> _Exercise prompt_
Starting at the line that holds "penalty of 10%" and stopping at the line that holds "constraint (and the", restate the records below word for word, with both of those lines included.

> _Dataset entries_
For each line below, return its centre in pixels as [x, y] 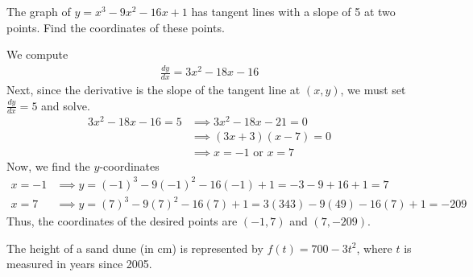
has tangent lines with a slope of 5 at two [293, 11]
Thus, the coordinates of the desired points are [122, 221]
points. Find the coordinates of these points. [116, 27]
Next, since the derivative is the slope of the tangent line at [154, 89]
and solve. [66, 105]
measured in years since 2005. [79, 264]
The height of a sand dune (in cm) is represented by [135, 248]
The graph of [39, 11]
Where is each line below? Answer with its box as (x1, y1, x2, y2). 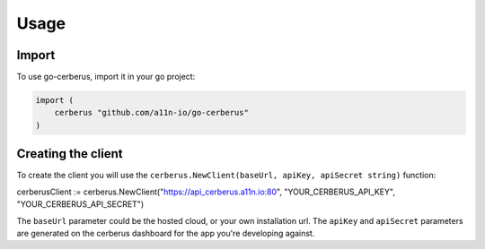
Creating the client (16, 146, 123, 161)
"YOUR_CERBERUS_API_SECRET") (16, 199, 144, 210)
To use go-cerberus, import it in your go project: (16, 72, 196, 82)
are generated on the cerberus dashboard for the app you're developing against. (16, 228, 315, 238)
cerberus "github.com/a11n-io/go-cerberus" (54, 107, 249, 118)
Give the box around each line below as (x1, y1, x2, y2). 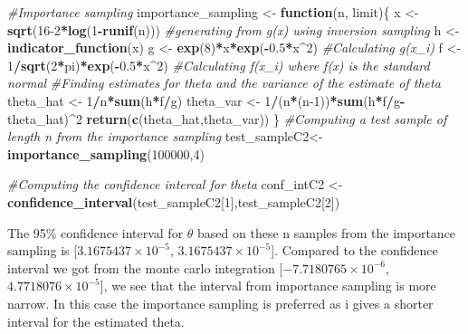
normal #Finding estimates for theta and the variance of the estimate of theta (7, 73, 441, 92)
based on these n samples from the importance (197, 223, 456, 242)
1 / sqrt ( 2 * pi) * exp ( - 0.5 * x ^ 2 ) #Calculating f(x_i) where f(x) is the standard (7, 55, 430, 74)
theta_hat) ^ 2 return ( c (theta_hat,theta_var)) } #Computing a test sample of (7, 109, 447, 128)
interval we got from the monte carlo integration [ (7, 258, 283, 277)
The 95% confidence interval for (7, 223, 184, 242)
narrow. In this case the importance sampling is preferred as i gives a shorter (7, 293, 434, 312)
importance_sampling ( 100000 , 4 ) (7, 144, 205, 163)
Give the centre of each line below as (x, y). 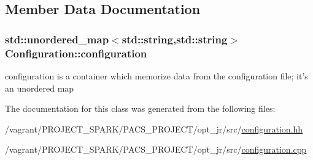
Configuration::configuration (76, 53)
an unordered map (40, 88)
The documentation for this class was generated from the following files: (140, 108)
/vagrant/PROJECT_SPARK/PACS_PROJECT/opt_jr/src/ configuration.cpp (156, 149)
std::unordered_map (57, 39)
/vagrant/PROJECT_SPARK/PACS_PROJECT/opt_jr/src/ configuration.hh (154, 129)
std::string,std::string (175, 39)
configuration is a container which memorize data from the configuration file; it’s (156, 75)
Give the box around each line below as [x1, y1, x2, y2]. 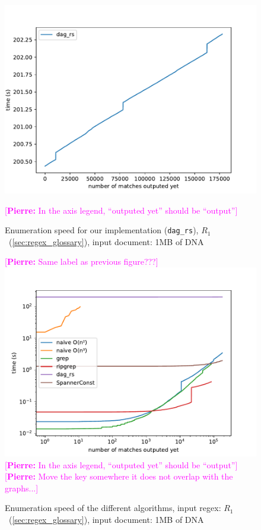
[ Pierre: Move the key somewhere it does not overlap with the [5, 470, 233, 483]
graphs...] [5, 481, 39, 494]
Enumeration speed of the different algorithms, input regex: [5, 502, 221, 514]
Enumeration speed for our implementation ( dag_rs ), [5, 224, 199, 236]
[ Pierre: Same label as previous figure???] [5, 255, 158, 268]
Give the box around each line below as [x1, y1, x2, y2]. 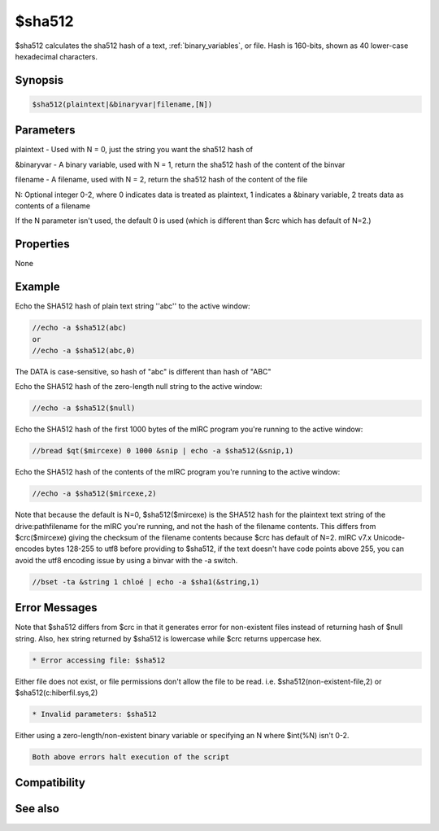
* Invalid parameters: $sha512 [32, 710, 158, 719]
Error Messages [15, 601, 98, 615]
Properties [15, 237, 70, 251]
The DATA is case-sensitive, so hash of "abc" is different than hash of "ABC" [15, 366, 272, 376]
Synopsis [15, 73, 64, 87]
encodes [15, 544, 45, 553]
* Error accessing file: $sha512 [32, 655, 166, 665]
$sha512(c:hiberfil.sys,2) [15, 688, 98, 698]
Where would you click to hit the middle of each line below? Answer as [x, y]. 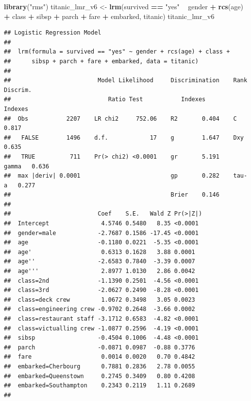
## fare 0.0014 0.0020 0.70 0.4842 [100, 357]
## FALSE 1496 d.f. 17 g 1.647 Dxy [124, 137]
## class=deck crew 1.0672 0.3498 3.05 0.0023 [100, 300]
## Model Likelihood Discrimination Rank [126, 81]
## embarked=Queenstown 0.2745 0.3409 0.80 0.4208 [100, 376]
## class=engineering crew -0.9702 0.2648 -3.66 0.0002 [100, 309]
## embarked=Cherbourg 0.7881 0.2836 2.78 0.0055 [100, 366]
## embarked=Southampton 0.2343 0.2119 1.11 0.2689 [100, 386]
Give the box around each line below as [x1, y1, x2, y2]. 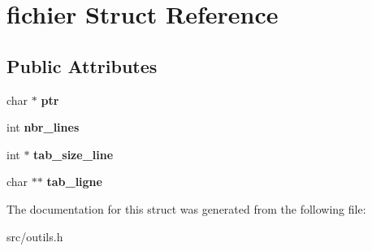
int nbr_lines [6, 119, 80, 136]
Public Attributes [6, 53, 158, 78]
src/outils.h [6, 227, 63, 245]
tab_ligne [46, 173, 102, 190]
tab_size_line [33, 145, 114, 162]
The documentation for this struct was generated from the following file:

* * *

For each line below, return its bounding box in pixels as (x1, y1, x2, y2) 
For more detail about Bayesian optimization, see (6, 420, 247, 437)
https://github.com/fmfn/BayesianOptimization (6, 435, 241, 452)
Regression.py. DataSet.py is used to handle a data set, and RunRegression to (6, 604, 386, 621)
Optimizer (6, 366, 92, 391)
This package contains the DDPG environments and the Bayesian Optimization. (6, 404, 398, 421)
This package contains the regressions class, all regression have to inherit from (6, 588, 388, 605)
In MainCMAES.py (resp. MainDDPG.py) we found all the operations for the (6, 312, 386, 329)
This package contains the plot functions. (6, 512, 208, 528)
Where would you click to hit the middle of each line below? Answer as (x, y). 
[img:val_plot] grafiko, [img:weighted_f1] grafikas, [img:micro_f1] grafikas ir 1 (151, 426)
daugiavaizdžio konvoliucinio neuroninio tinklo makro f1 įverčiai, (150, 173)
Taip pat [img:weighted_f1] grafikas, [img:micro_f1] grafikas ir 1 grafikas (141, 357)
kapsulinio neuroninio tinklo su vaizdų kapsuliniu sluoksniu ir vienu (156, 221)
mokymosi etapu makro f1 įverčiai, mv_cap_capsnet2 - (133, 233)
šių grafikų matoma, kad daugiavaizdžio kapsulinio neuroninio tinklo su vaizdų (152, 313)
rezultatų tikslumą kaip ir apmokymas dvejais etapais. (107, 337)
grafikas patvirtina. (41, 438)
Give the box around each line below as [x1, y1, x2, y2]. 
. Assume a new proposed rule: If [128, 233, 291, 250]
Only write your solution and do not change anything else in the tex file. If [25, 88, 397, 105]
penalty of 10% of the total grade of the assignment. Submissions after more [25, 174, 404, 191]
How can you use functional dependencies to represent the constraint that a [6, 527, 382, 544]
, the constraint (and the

> _Problem solution_
penalty of 10% of the total grade of the assignment. Submissions after more [25, 174, 404, 191]
How can you use functional dependencies to represent the constraint that a [6, 527, 382, 544]
, the constraint (and the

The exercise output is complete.